## [SUPPLIED DATA]
-- Opening Marker --
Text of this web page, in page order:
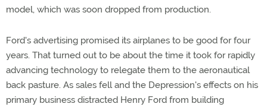
model, which was soon dropped from production.
Ford's advertising promised its airplanes to be good for four
years. That turned out to be about the time it took for rapidly
advancing technology to relegate them to the aeronautical
back pasture. As sales fell and the Depression's effects on his
primary business distracted Henry Ford from building
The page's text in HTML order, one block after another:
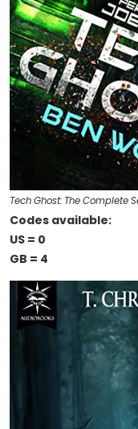
Tech Ghost: The Complete
Codes available:
US = 0
GB = 4
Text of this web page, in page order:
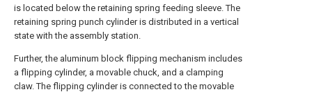
is located below the retaining spring feeding sleeve. The
retaining spring punch cylinder is distributed in a vertical
state with the assembly station.
Further, the aluminum block flipping mechanism includes
a flipping cylinder, a movable chuck, and a clamping
claw. The flipping cylinder is connected to the movable
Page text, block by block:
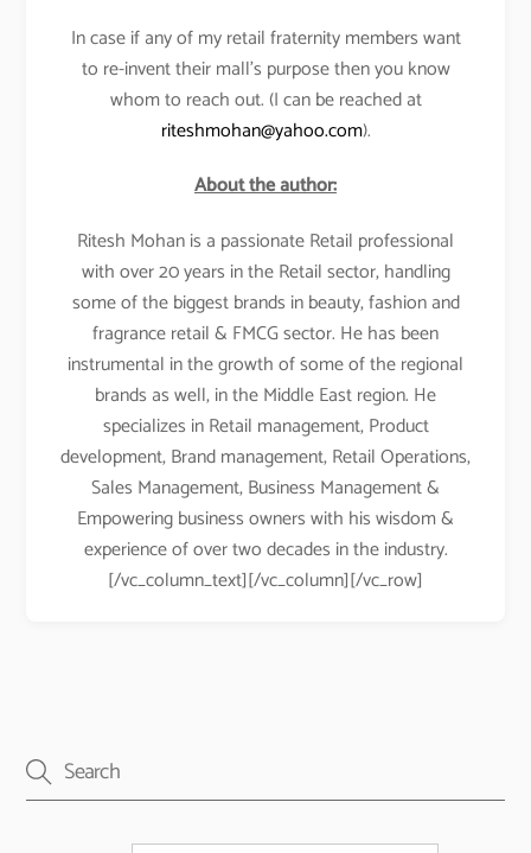
In case if any of my retail fraternity members want
to re-invent their mall’s purpose then you know
whom to reach out. (I can be reached at
riteshmohan@yahoo.com).
About the author:
Ritesh Mohan is a passionate Retail professional
with over 20 years in the Retail sector, handling
some of the biggest brands in beauty, fashion and
fragrance retail & FMCG sector. He has been
instrumental in the growth of some of the regional
brands as well, in the Middle East region. He
specializes in Retail management, Product
development, Brand management, Retail Operations,
Sales Management, Business Management &
Empowering business owners with his wisdom &
experience of over two decades in the industry.
[/vc_column_text][/vc_column][/vc_row]
-- Closing Marker --
## [DIRECTIONS FOR THIS TASK]
Only the text of the listing above should be copied, exactly and with pictures left out.

## [RESULT FOR THIS TASK]
Text of this web page, in page order:
model, which was soon dropped from production.
Ford's advertising promised its airplanes to be good for four
years. That turned out to be about the time it took for rapidly
advancing technology to relegate them to the aeronautical
back pasture. As sales fell and the Depression's effects on his
primary business distracted Henry Ford from building
The page's text in HTML order, one block after another:
Tech Ghost: The Complete
Codes available:
US = 0
GB = 4
Text of this web page, in page order:
is located below the retaining spring feeding sleeve. The
retaining spring punch cylinder is distributed in a vertical
state with the assembly station.
Further, the aluminum block flipping mechanism includes
a flipping cylinder, a movable chuck, and a clamping
claw. The flipping cylinder is connected to the movable
Page text, block by block:
In case if any of my retail fraternity members want
to re-invent their mall’s purpose then you know
whom to reach out. (I can be reached at
riteshmohan@yahoo.com).
About the author:
Ritesh Mohan is a passionate Retail professional
with over 20 years in the Retail sector, handling
some of the biggest brands in beauty, fashion and
fragrance retail & FMCG sector. He has been
instrumental in the growth of some of the regional
brands as well, in the Middle East region. He
specializes in Retail management, Product
development, Brand management, Retail Operations,
Sales Management, Business Management &
Empowering business owners with his wisdom &
experience of over two decades in the industry.
[/vc_column_text][/vc_column][/vc_row]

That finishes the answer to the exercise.